陆衡无奈笑笑,起身去浴洗,待他浴洗完回来,窈窈还是像先前那般,缩在床榻角落里,紧紧蒙着薄被。
那么热的天,就算殿内放的降温的冰块多,也不能这么蒙着,陆衡用了些力直接将那被衾扯了掷在一旁,揽过窈窈,颇为无奈:“这样睡不舒服的。

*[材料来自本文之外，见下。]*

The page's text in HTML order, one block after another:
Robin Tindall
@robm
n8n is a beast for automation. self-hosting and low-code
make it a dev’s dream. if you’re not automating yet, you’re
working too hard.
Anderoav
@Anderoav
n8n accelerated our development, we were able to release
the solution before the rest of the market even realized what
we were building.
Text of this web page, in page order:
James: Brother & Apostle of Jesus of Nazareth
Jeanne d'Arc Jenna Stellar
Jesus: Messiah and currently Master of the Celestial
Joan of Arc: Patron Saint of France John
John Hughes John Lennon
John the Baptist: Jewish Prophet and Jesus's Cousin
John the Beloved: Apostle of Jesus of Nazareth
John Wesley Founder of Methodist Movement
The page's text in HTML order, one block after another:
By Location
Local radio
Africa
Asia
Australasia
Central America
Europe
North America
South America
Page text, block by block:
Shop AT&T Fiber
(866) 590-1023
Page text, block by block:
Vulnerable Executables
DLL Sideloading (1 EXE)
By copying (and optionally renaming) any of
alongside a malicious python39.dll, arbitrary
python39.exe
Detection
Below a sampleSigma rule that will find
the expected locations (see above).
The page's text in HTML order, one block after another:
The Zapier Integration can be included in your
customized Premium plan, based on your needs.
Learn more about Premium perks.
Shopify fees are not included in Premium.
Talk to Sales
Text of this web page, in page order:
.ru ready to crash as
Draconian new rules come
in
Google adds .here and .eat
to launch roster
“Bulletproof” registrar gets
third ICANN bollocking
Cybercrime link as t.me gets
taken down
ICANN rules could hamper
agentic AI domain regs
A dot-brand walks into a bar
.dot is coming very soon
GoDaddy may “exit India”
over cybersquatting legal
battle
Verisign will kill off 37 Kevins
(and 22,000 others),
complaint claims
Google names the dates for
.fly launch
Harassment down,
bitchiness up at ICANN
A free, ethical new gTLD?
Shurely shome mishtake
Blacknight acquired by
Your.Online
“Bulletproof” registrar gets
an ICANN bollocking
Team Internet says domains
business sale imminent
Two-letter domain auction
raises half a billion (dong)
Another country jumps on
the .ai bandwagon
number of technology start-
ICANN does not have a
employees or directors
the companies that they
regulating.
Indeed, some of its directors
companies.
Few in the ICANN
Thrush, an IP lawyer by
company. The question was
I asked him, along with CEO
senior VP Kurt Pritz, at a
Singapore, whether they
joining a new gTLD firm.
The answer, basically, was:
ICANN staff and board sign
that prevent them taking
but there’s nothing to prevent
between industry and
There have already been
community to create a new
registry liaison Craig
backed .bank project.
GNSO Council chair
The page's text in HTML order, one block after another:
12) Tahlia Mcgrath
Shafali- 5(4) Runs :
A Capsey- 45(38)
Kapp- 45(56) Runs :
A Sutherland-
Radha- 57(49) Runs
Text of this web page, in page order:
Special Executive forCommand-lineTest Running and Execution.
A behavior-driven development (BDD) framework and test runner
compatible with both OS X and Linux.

”
窈窈不应声,紧闭着眼装睡,一股带着凉意的淡香萦绕在鼻尖。
陆衡皱眉将窈窈放到一旁,放下轻纱帐幔。
她真爱装糊涂。
陈简与敏娘大婚五日后,默刹的送亲队伍与上华城外的大周迎亲队伍汇合,启程回大周。
*
陆宛面色难看,原本昨晚就该回宫的陆衡并没有回来,反而是去了栖梧行宫。
明明是已经死了的女人,他却到现在都骗着自己,骗着世人,当那个女人重病,在栖梧行宫休养,让一个死人占据中宫之位,不想让世人发现这个秘密,竟命重兵把守栖梧行宫,原先的避暑的行宫成了洛窈宁的陵墓,一座只允他自己进去的陵墓。
柳儿立在一旁不敢吭声。
陆宛慢慢走到梳妆台前坐下,将抽屉打开,满满一抽屉的胭脂小盒子,陆宛轻轻点着那一只只小瓷盒,最后落在一只画着合欢花的小瓷盒上。
三年了,她再等不了了,她谋划多年,为的不就是他吗,她要让他看到,她才是最爱他的人。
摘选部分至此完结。